Add streaming support and refactor Chat UI

- Add run_stream method to AgentCore for streaming output - Add base_url parameter to LLM clients for OpenRouter support - Add xbot module for new agent implementation - Refactor Chat.vue into composable + components (ChatHeader, ChatMessage, ChatInput, ChatSidebar, ChatAgentSelector) - Add ChatStream handler for SSE streaming in Go server - Add UseXBot field to chat request Co-Authored-By: Claude Opus 4.6 <noreply@anthropic.com>
2026-03-12 10:49:44 +08:00
parent 8062144001
commit 5c435ab21e
31 changed files with 2762 additions and 760 deletions
--- a/agent/app/xbot/memory.py
+++ b/agent/app/xbot/memory.py
@@ -0,0 +1,240 @@
+"""Memory system for persistent agent memory."""
+
+import json
+import asyncio
+import weakref
+from pathlib import Path
+from typing import Any, Callable, Optional
+
+try:
+    import tiktoken
+    HAS_TIKTOKEN = True
+except ImportError:
+    HAS_TIKTOKEN = False
+
+
+_SAVE_MEMORY_TOOL = [
+    {
+        "type": "function",
+        "function": {
+            "name": "save_memory",
+            "description": "Save the memory consolidation result to persistent storage.",
+            "parameters": {
+                "type": "object",
+                "properties": {
+                    "history_entry": {
+                        "type": "string",
+                        "description": "A paragraph summarizing key events/decisions/topics.",
+                    },
+                    "memory_update": {
+                        "type": "string",
+                        "description": "Full updated long-term memory as markdown. Include all existing facts plus new ones.",
+                    },
+                },
+                "required": ["history_entry", "memory_update"],
+            },
+        },
+    }
+]
+
+
+class MemoryStore:
+    """Two-layer memory: MEMORY.md (long-term facts) + HISTORY.md (grep-searchable log)."""
+
+    def __init__(self, workspace: Path):
+        self.memory_dir = workspace / "memory"

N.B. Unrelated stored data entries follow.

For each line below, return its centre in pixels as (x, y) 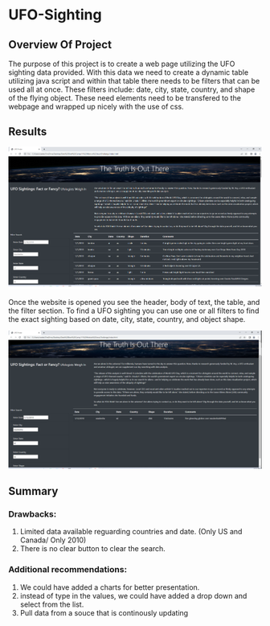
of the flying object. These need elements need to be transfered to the (125, 98)
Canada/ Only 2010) (53, 540)
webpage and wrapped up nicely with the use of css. (96, 107)
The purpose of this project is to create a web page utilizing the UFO (122, 64)
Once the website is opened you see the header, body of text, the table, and (134, 303)
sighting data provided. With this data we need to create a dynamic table (129, 72)
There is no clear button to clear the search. (93, 549)
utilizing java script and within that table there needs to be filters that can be (134, 81)
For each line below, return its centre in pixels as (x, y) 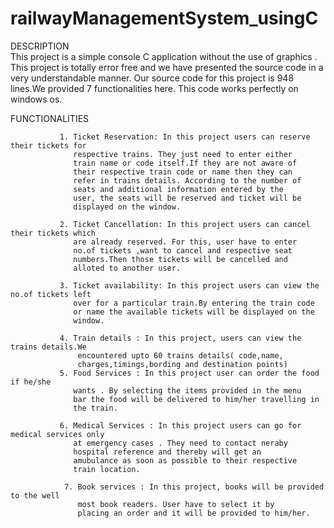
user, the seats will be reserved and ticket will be (187, 198)
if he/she (31, 382)
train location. (107, 469)
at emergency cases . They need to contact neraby (180, 443)
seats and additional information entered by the (178, 189)
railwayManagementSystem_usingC (164, 18)
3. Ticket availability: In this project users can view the (189, 285)
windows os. (36, 99)
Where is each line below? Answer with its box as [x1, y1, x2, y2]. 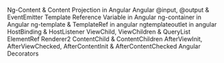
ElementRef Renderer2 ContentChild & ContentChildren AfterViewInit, [7, 35, 203, 43]
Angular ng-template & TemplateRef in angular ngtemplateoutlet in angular [7, 21, 217, 28]
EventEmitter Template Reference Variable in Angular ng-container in [7, 13, 202, 21]
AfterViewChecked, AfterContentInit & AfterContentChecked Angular [7, 42, 201, 50]
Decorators [7, 49, 39, 58]
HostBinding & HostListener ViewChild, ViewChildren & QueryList [7, 27, 190, 36]
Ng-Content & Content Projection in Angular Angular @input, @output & [7, 6, 210, 14]
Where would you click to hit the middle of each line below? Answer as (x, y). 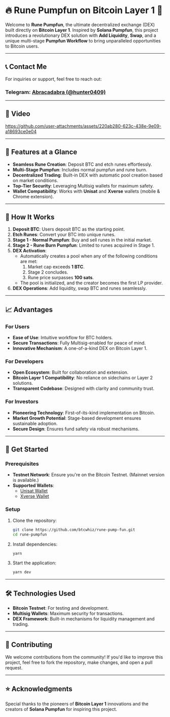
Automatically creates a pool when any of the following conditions (89, 256)
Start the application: (34, 563)
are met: (29, 261)
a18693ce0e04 (21, 131)
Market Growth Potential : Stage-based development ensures (77, 418)
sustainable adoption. (35, 423)
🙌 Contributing (29, 645)
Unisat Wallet (34, 491)
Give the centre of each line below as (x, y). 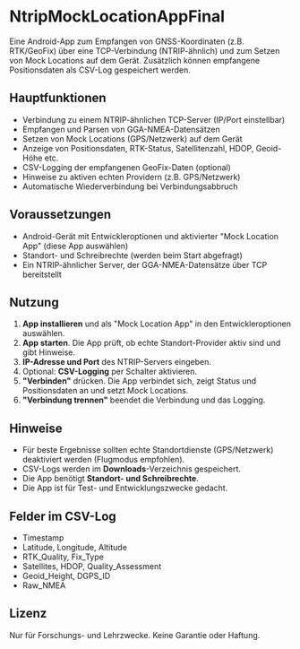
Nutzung (34, 302)
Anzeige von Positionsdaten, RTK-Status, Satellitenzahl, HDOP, (138, 148)
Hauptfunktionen (58, 98)
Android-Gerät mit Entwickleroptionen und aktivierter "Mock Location (150, 236)
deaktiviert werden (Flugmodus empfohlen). (103, 460)
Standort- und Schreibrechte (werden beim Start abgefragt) (133, 255)
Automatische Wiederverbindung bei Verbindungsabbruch (130, 186)
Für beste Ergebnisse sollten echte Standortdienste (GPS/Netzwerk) (148, 450)
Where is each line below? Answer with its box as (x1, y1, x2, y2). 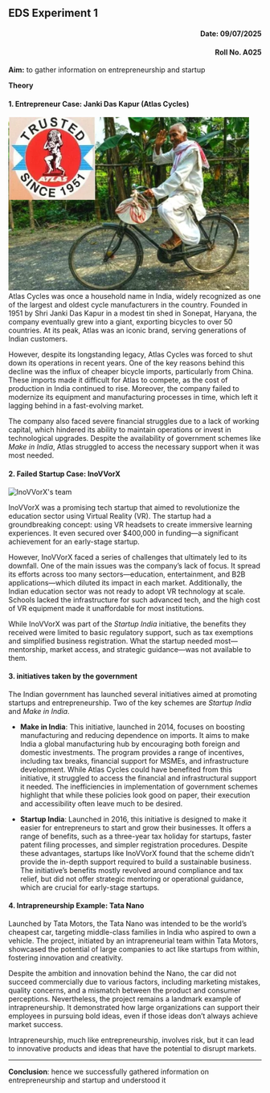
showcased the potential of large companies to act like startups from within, (8, 944, 260, 954)
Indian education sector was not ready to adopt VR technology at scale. (8, 586, 246, 596)
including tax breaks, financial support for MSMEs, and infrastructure (19, 756, 249, 765)
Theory (8, 80, 34, 91)
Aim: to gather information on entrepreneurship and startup (8, 65, 206, 75)
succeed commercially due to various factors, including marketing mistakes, (8, 977, 261, 986)
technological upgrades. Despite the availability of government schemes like (8, 434, 261, 443)
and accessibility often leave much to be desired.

+        self.memory_dir.mkdir(parents=True, exist_ok=True)
+        self.memory_file = self.memory_dir / "MEMORY.md"
+        self.history_file = self.memory_dir / "HISTORY.md"
+
+    def read_long_term(self) -> str:
+        if self.memory_file.exists():
+            return self.memory_file.read_text(encoding="utf-8")
+        return ""
+
+    def write_long_term(self, content: str) -> None:
+        self.memory_file.write_text(content, encoding="utf-8")
+
+    def append_history(self, entry: str) -> None:
+        with open(self.history_file, "a", encoding="utf-8") as f:
+            f.write(entry.rstrip() + "\n\n")
+
+    def get_memory_context(self) -> str:
+        long_term = self.read_long_term()
+        return f"## Long-term Memory\n{long_term}" if long_term else ""
+
+
+def _estimate_tokens(text: str) -> int:
+    """Estimate token count."""
+    if HAS_TIKTOKEN:
+        try:
+            enc = tiktoken.get_encoding("cl100k_base")
+            return len(enc.encode(text))
+        except Exception:
+            pass
+    return max(1, len(text) // 4)
+
+
+def _estimate_message_tokens(message: dict[str, Any]) -> int:
+    """Estimate prompt tokens for a message."""
+    content = message.get("content")
+    parts = []
+
+    if isinstance(content, str):
+        parts.append(content)
+    elif isinstance(content, list):
+        for part in content:
+            if isinstance(part, dict) and part.get("type") == "text":
+                text = part.get("text", "")
+                if text:
+                    parts.append(text)
+            else:
+                parts.append(json.dumps(part, ensure_ascii=False))
+    elif content is not None:
+        parts.append(json.dumps(content, ensure_ascii=False))
+
+    for key in ("name", "tool_call_id"):
+        value = message.get(key)
+        if isinstance(value, str) and value:
+            parts.append(value)
+    if message.get("tool_calls"):
+        parts.append(json.dumps(message["tool_calls"], ensure_ascii=False))
+
+    payload = "\n".join(parts)
+    return max(1, _estimate_tokens(payload)) if payload else 1
+
+
+class MemoryConsolidator:
+    """Owns consolidation policy, locking, and session offset updates."""
+
+    def __init__(
+        self,
+        workspace: Path,
+        provider: Any,
+        model: str,
+        sessions: Any,
+        context_window_tokens: int = 200000,
+    ):
+        self.store = MemoryStore(workspace)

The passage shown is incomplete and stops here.